→ PROBLEM REQUIREMENTS: In the answer, give the entries below exactly, from the first line through the line with "Implementation Framework of BIM in Pakistan", with every picture omitted.

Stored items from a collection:
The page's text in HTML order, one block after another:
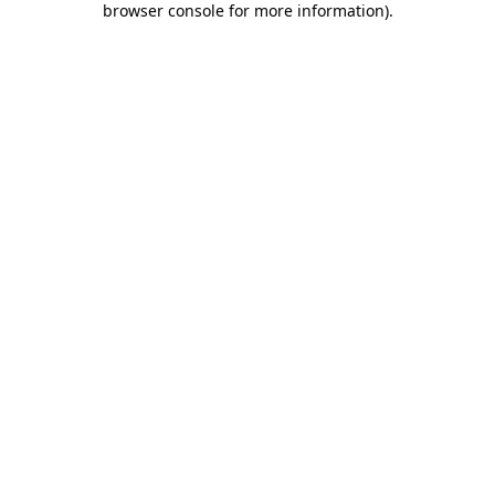
browser console for more information).
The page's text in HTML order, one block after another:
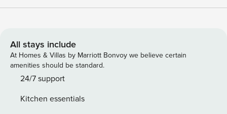
waterfalls, scenic gondola rides, and vibrant fall foliage.
Vermont’s 'Little Grand Canyon' — all a short scenic drive
away. -- THE PROPERTY -- MRT-11153470-001 SLEEPING
ARRANGEMENTS - Bedroom 1: 1 king bed - Bedroom 2: 1
bunk bed (twin/full) INDOOR LIVING - 3 Smart TVs, video
seating - Boot & glove dryer OUTDOOR LIVING - Furnished
All stays include
At Homes & Villas by Marriott Bonvoy we believe certain
amenities should be standard.
24/7 support
Kitchen essentials
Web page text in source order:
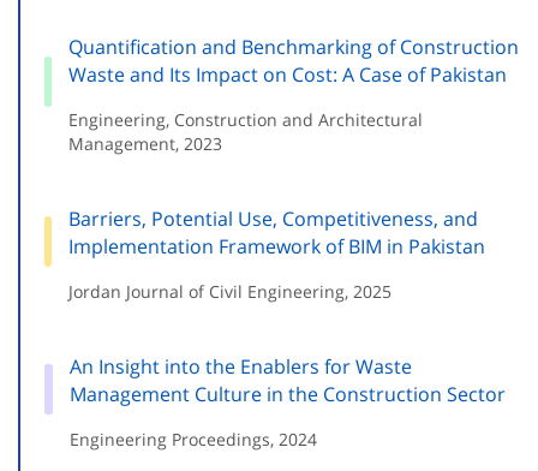
Quantification and Benchmarking of Construction
Waste and Its Impact on Cost: A Case of Pakistan
Engineering, Construction and Architectural
Management, 2023
Barriers, Potential Use, Competitiveness, and
Implementation Framework of BIM in Pakistan
Jordan Journal of Civil Engineering, 2025
An Insight into the Enablers for Waste
Management Culture in the Construction Sector
Engineering Proceedings, 2024
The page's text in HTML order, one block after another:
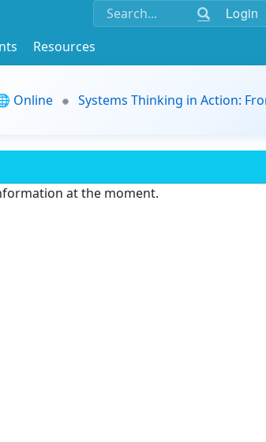
Login
Resources
Online
Systems Thinking in Action:
at the moment.
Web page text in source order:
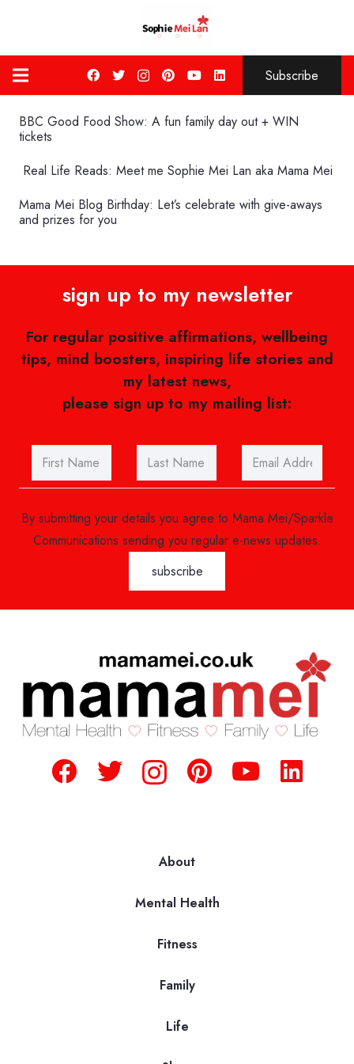
Subscribe
BBC Good Food Show: A fun family day out + WIN
tickets
Real Life Reads: Meet me Sophie Mei Lan aka Mama Mei
Mama Mei Blog Birthday: Let’s celebrate with give-aways
and prizes for you
sign up to my newsletter
For regular positive affirmations, wellbeing
tips, mind boosters, inspiring life stories and
my latest news,
please sign up to my mailing list:
By submitting your details you agree to Mama Mei/Sparkle
Communications sending you regular e-news updates.
About
Mental Health
Fitness
Family
Life
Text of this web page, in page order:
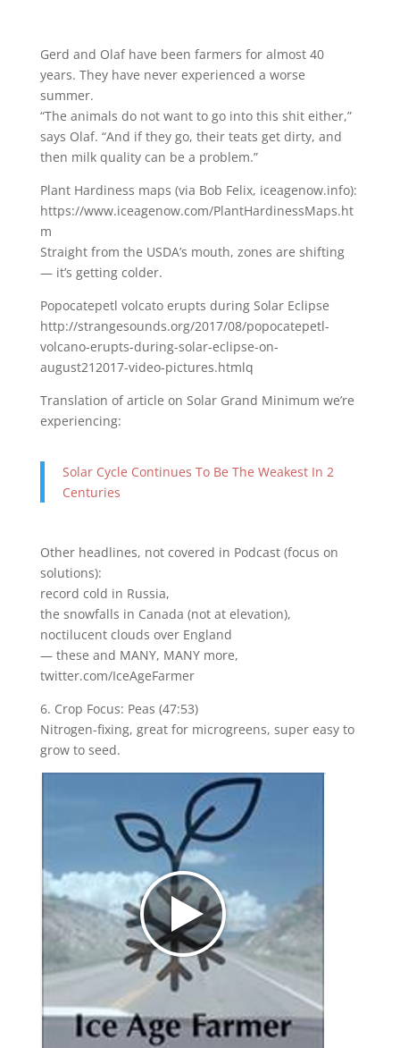
Gerd and Olaf have been farmers for almost 40
years. They have never experienced a worse
summer.
“The animals do not want to go into this shit either,”
says Olaf. “And if they go, their teats get dirty, and
then milk quality can be a problem.”
Plant Hardiness maps (via Bob Felix, iceagenow.info):
https://www.iceagenow.com/PlantHardinessMaps.ht
m
Straight from the USDA’s mouth, zones are shifting
— it’s getting colder.
Popocatepetl volcato erupts during Solar Eclipse
http://strangesounds.org/2017/08/popocatepetl-
volcano-erupts-during-solar-eclipse-on-
august212017-video-pictures.htmlq
Translation of article on Solar Grand Minimum we’re
experiencing:
Solar Cycle Continues To Be The Weakest In 2
Centuries
Other headlines, not covered in Podcast (focus on
solutions):
record cold in Russia,
the snowfalls in Canada (not at elevation),
noctilucent clouds over England
— these and MANY, MANY more,
twitter.com/IceAgeFarmer
6. Crop Focus: Peas (47:53)
Nitrogen-fixing, great for microgreens, super easy to
grow to seed.

→ ANSWER BOX:
The page's text in HTML order, one block after another:
browser console for more information).
The page's text in HTML order, one block after another:
waterfalls, scenic gondola rides, and vibrant fall foliage.
Vermont’s 'Little Grand Canyon' — all a short scenic drive
away. -- THE PROPERTY -- MRT-11153470-001 SLEEPING
ARRANGEMENTS - Bedroom 1: 1 king bed - Bedroom 2: 1
bunk bed (twin/full) INDOOR LIVING - 3 Smart TVs, video
seating - Boot & glove dryer OUTDOOR LIVING - Furnished
All stays include
At Homes & Villas by Marriott Bonvoy we believe certain
amenities should be standard.
24/7 support
Kitchen essentials
Web page text in source order:
Quantification and Benchmarking of Construction
Waste and Its Impact on Cost: A Case of Pakistan
Engineering, Construction and Architectural
Management, 2023
Barriers, Potential Use, Competitiveness, and
Implementation Framework of BIM in Pakistan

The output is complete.